世界はなぜ「池田大作」を評価するのか――第3回 民主主義に果たした役割

ライター
青山樹人

「政教一致」体制と戦ったのが創価学会

――池田名誉会長が2010年5月を境に公の場に出ることを控えたことについて、さまざまな人間や媒体が勝手な憶測を書き散らしてきました。今般の逝去に際しても、あいかわらず単なる憶測や出所不明の話を書いている論者が見受けられますね。

青山樹人 なかには学者やジャーナリストを名乗りながら、名誉棄損になるような話を平然と書いたり語ったりしている人物もいます。池田先生は2015年も創価大学で居合わせた学生たちを激励していますし、16年も埼玉や八王子を訪問しています。17年も創価大学や神奈川、東京牧口記念会館を訪問しています。18年に長野研修道場で『新・人間革命』を脱稿した折は、研修道場内で何十人もの会員と間近で会っています。その様子は聖教新聞でもカラー写真で報じられています。
 19年には長野研修道場の他、落成した世界聖教会館を2度訪問して勤行されました。21年10月には修学旅行に来ていた関西創価小学校の6年生たちと、創立者として都内で会っていますね。22年に入っても夫妻で恩師記念会館を訪問して勤行されています。
 そういえば、『第三文明』2月号で作家の佐藤優氏が、『週刊新潮』に寄せた宗教学者の島田裕己氏のコメントについても痛烈に批判していました。島田氏は〈池田氏は最期まで宗教の本質である〝死〟についての解を提示できなかった〉〈死について掘り下げることがないまま、表舞台から去っていった。そこに宗教者としての限界があった〉等とコメントしていたのです。
 佐藤氏は、ハーバード大学での講演や『法華経の智慧』で展開された先生の死生観に触れ、〈宗教学者であり、創価学会についての著作も少なくないにもかかわらず、島田裕己氏は最重要著作の1つである『法華経の智慧』すら読んでいないのでしょう。底の知れたものです。〉と一刀両断しています。
 池田先生や創価学会を批判したければ勝手に批判すればよいと思いますが、先生の代表的な著作すら読まずに論評したり講演したりというのは、学者として本当に〝底の知れたもの〟だと思います。

――さて、今年(2024年)は、池田名誉会長が青年部の室長に就任して70周年。そして牧口常三郎初代会長の殉教から80周年を迎えます。
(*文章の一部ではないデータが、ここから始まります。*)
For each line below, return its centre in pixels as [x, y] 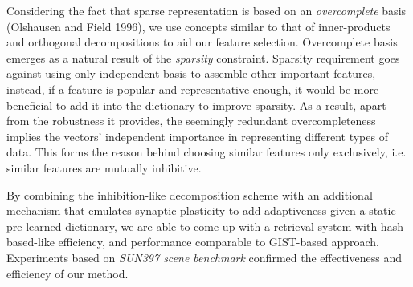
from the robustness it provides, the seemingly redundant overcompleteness [191, 121]
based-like [31, 242]
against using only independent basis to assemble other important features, [191, 73]
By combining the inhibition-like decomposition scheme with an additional [190, 194]
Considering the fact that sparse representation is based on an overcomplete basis [206, 10]
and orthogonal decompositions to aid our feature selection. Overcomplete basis [202, 42]
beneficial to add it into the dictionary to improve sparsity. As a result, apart [196, 105]
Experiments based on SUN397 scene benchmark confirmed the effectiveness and [204, 257]

青山 創価学会の創立は1930年(昭和5年)11月18日です。教育者であった牧口先生の教育理念を綴った『創価教育学体系』第1巻が発刊された、その「奥付」の日付です。このとき、初めて発行所として「創価教育学会」の名前が記されたことで、この日が創立記念日となっています。
 なお、この奥付には「著作者 牧口常三郎」「発行兼印刷者 戸田城外」と記され、「昭和5年11月18日発行」と並んで「昭和5年11月15日印刷」と記されています。このたび池田先生が逝去されたのは11月15日でした。
『創価教育学体系』第1巻に「序」を寄せたのは新渡戸稲造です。新渡戸は〈君の創価教育学は、余の久しく期待したる我が日本人が生んだ日本人の教育学説であり、而(しか)も現代人が其の誕生を久しく待望せし名著であると信ずる〉と書いています。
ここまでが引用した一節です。